About this task =
Only one portion of the data is to be written out: from the line bearing "Home Automobile" through the line bearing "safety risk.". Write it exactly as it appears.

Given entries =
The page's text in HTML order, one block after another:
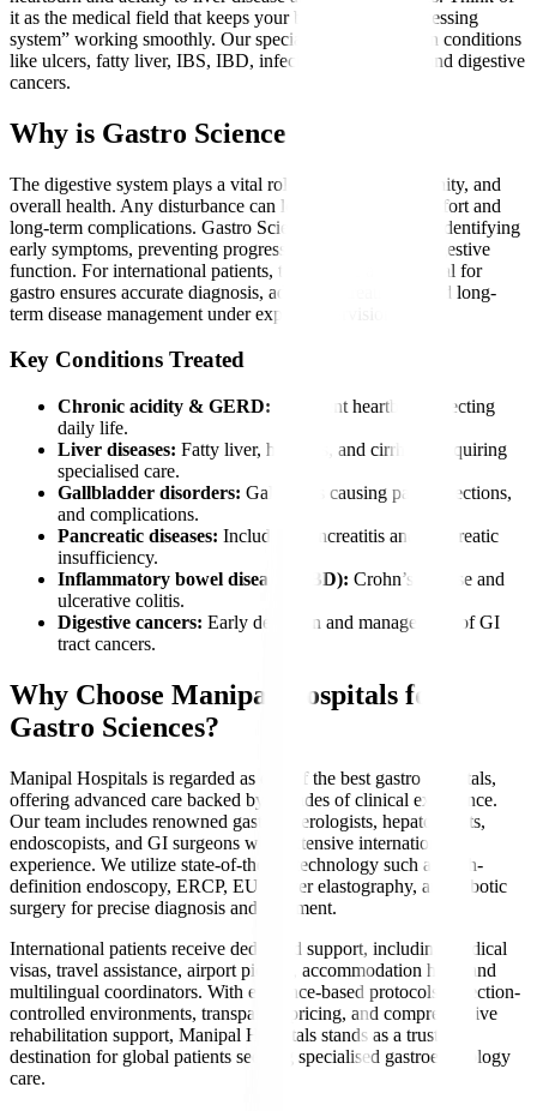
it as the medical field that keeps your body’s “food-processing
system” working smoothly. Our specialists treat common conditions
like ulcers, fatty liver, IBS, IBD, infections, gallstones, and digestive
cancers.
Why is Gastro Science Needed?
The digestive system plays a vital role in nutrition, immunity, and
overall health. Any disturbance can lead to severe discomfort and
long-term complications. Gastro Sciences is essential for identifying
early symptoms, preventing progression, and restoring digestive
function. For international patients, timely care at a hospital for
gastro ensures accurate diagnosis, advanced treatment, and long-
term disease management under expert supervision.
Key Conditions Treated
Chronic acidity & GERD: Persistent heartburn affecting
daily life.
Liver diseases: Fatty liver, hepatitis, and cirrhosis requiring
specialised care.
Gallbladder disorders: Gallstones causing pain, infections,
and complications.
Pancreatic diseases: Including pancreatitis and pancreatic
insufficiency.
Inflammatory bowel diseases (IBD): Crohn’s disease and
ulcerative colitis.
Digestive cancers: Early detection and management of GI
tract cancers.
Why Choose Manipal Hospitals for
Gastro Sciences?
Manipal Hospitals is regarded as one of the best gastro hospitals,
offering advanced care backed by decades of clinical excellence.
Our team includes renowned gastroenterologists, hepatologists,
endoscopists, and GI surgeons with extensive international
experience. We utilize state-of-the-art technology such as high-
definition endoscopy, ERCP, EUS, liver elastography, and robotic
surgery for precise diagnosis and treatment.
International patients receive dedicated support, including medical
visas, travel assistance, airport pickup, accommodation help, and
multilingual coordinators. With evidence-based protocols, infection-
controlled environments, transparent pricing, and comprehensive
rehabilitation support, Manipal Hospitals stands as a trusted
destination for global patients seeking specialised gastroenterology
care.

...

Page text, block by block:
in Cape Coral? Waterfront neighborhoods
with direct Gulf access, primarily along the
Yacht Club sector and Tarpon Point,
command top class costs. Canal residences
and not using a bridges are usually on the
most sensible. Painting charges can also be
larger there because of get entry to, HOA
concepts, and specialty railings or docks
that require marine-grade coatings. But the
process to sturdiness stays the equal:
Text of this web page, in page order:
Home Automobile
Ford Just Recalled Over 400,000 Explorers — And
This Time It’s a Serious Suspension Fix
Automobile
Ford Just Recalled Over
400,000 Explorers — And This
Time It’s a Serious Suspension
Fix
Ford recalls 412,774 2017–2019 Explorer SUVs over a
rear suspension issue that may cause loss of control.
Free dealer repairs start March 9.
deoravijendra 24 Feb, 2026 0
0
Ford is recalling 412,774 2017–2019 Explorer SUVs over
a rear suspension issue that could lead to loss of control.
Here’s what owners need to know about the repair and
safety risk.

Final answer =
Home Automobile
Ford Just Recalled Over 400,000 Explorers — And
This Time It’s a Serious Suspension Fix
Automobile
Ford Just Recalled Over
400,000 Explorers — And This
Time It’s a Serious Suspension
Fix
Ford recalls 412,774 2017–2019 Explorer SUVs over a
rear suspension issue that may cause loss of control.
Free dealer repairs start March 9.
deoravijendra 24 Feb, 2026 0
0
Ford is recalling 412,774 2017–2019 Explorer SUVs over
a rear suspension issue that could lead to loss of control.
Here’s what owners need to know about the repair and
safety risk.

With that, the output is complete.